In what I imagine to be my family’s matriarchal lexicon, “good food” has little to do with brand or price. It is almost devoutly anti-packaging. If the produce cannot be held, lightly squeezed, smelled or weighed by hand, it almost certainly cannot be trusted. If the spices are sitting uncovered or were packaged a little too long ago, their pungency has definitely been compromised.

These rules are part science, part generational wisdom.

When my parents moved, with their jobs, further away from Johannesburg’s city centre, trips to individual meat, fish, spice and produce grocers became less frequent as fuel and food prices rose. Large shopping malls were sprouting in every direction, drawing most economic activities into suburban, brand-conscious bubbles.

My adulthood has involved me confusing employees in big retail outlets with my requests for jam tomatoes and dhania (coriander). I’ve found myself seeking out sellers at farmers’ markets to discuss the price of nuts and flours, pausing to share the distress about the latest price and tips on local substitute products. In these moments, I have never imagined myself more like my mother.

Karma, hey.

Most recently, my mother responded compassionately to these coming-of-age melodramas by producing a box of okra from a market close to her home. She had the same proud smile I recalled from her Fordsburg Square days. Curious, I joined her on one of her Saturday market missions.

Past the Mall of Africa, into Midrand’s Vorna Valley and past the new complex with yet another big supermarket, we find ourselves outside Aandal Foods. My mother wastes no time. She’s on the hunt for curry leaves, but gets sidetracked by fresh watercress. I am assigned my old duty of shopping trolley caddy. We bump into family friends we haven’t seen in years. They, too, were drawn to the watercress. Inquiries after our health and wellbeing happen in between exchanges on how best to clean and prepare watercress.

I wander off to meet the owner of the store, Sashnee Naicker. She tells me — between “hellos” and “how-are-yous” to customers — about how the store was opened by her father in 2016 and has grown to service both a growing Indian expat community and the existing diverse population of the area.

Aandal’s products look like this: “Indian veg” sit alongside “Durban wild herbs” (greens, not cannabis), while families of all ethnicities huddle to discuss the curiosities of their grocery expeditions. The store is filled with the buzz of suburban hunting and gathering.

“I love the way food can bring people together,” Naicker says. “I love the fact that no two days are the same. I love the diversity of customers, and the amount I learn every day about the products we stock. What’s nice is building the bridge between diverse people through food.”

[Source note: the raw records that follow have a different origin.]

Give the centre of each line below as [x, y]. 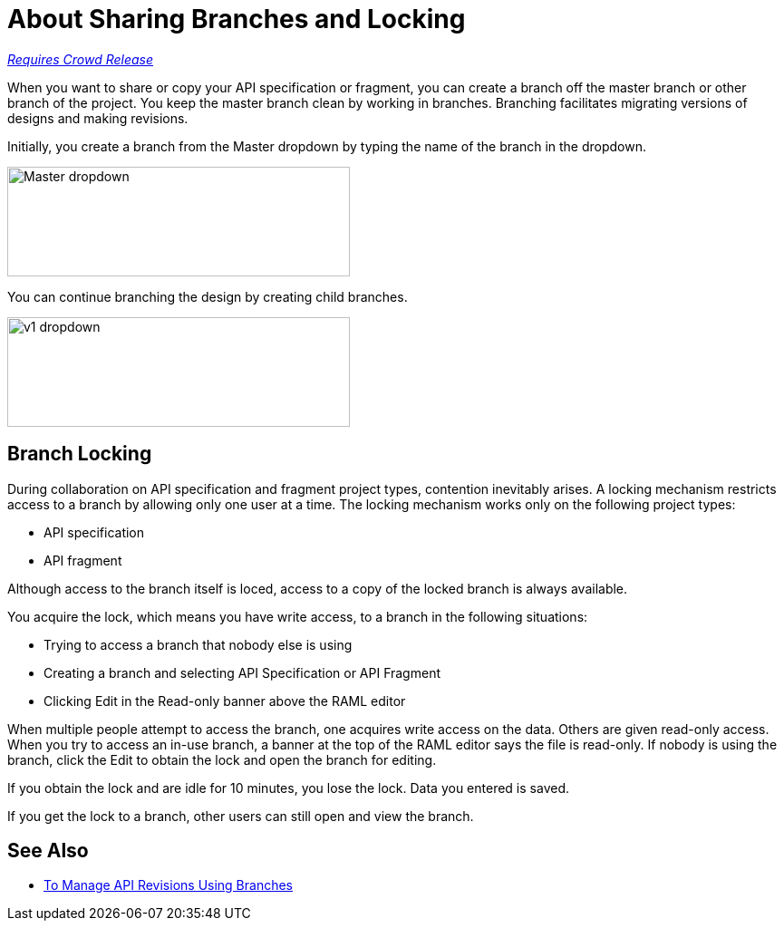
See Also [48, 851]
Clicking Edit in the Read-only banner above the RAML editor [225, 701]
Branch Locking [80, 454]
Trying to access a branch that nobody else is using [198, 644]
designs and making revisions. [98, 118]
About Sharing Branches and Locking [237, 19]
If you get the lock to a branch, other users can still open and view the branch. [241, 816]
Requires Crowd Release [81, 59]
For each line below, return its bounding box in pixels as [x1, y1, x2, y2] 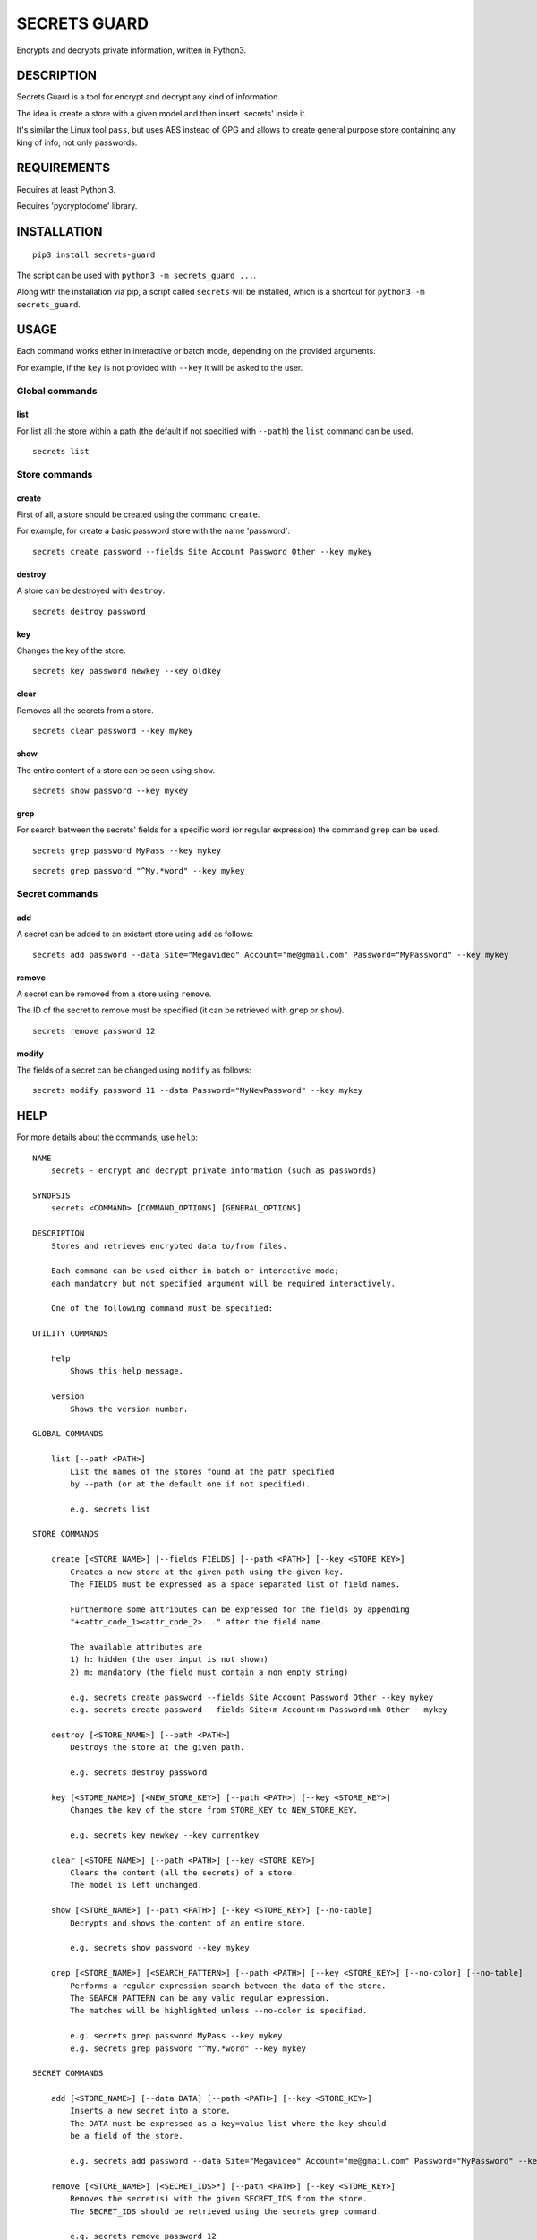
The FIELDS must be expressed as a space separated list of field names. [70, 1580, 401, 1590]
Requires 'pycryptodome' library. [16, 200, 138, 211]
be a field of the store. [70, 2131, 183, 2141]
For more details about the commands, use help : [16, 1132, 199, 1142]
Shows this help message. [70, 1366, 183, 1376]
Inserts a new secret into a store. [70, 2106, 232, 2116]
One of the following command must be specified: [50, 1304, 273, 1314]
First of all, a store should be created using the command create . [16, 509, 260, 520]
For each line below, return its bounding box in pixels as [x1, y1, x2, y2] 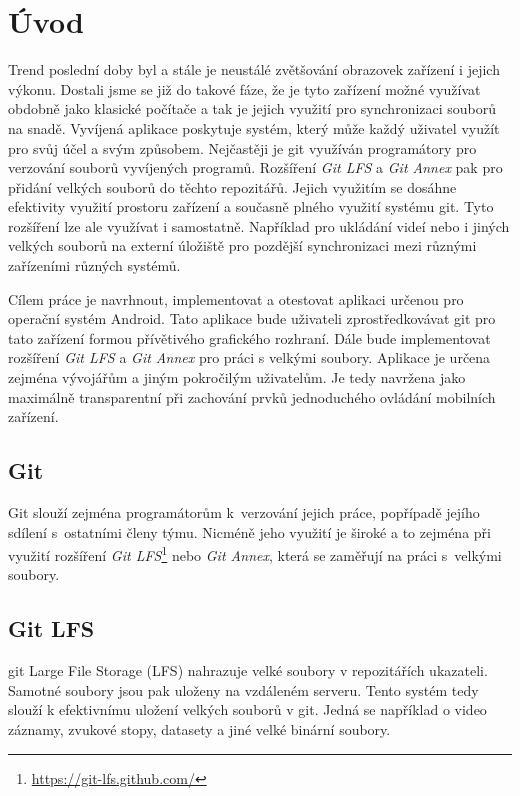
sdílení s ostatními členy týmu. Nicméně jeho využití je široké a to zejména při [8, 521, 491, 542]
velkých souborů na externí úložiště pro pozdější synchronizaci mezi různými [8, 235, 477, 256]
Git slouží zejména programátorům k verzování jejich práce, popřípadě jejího [8, 502, 480, 523]
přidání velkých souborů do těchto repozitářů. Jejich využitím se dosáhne [8, 176, 457, 197]
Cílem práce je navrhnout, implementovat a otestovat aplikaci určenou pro [8, 288, 464, 309]
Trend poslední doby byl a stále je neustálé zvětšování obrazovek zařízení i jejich [8, 59, 500, 80]
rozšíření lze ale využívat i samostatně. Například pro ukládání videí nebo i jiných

Observing the commotion of Saturday mornings at Aandal’s, with my mother somewhere in the thick of it, I can see now what I couldn’t see in my younger, sulkier days. Food brings people together long before it is prepared or eaten. It allows people to share parts of themselves on their own terms.

Acknowledging this brings to mind questions about the cultures represented in the city’s food economy. I wonder whether this is what a Saturday at Newtown’s Market Building (today’s Market Theatre), with its food and vegetable traders, would have been like.

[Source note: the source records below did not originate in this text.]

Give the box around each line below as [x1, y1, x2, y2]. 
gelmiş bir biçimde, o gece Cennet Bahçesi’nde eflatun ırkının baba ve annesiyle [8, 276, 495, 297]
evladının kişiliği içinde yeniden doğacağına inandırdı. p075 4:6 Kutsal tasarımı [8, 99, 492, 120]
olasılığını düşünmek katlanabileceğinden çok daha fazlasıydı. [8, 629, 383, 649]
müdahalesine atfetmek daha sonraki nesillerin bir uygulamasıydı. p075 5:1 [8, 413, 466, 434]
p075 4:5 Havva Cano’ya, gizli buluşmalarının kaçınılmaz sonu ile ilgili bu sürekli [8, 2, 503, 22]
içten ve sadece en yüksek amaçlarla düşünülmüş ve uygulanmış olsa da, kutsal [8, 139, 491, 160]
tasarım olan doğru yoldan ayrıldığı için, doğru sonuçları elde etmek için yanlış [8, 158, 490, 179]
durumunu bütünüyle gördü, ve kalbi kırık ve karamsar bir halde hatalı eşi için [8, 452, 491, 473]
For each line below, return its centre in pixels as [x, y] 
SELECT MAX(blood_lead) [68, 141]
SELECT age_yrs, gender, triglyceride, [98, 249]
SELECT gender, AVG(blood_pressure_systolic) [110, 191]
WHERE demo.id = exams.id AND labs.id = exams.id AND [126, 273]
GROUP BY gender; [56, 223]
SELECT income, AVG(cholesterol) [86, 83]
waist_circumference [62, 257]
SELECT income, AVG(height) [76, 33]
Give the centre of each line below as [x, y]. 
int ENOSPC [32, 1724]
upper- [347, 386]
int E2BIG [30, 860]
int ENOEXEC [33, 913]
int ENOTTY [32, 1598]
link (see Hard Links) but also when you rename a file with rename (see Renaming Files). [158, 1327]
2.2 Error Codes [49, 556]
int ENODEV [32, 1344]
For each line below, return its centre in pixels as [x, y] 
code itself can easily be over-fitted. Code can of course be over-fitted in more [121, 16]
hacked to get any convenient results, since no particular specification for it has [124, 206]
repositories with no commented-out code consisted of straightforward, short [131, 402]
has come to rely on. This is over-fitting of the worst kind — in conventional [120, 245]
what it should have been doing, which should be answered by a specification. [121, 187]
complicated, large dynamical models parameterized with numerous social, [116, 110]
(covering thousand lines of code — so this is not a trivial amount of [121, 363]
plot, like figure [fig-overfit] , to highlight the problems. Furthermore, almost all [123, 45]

I start to think about food security, land and ghettos, while other thoughts about cultural exchange, social agency and the joy of belonging linger, begging to be addressed with the knowledge that food cannot be divorced from land, no matter how catchy the slogan or pretty the packaging.

Small grocers offer a window into the tangible and intangible joys of local food markets, but they cannot be so few and far between. Our retail food landscape does not yet adequately reflect the cultural and ethnic diversity of who we are and where we come from. Who gets to be the arbiter of food access? The cultural authority? The mega-retail dependency complex?

Please, no.

My Kellogg’s mini-cereal kingdom can wait.